TRY IT -
Print out the entries, word for word.

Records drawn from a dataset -
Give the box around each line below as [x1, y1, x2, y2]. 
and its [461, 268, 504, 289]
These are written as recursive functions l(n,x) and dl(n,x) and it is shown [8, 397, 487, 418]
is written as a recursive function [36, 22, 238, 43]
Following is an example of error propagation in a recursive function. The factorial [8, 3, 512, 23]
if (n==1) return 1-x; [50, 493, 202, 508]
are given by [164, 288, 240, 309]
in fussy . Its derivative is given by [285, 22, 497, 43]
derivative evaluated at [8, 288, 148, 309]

YOUR SOLUTION -
Give the box around each line below as [x1, y1, x2, y2]. 
and its [461, 268, 504, 289]
These are written as recursive functions l(n,x) and dl(n,x) and it is shown [8, 397, 487, 418]
is written as a recursive function [36, 22, 238, 43]
Following is an example of error propagation in a recursive function. The factorial [8, 3, 512, 23]
if (n==1) return 1-x; [50, 493, 202, 508]
are given by [164, 288, 240, 309]
in fussy . Its derivative is given by [285, 22, 497, 43]
derivative evaluated at [8, 288, 148, 309]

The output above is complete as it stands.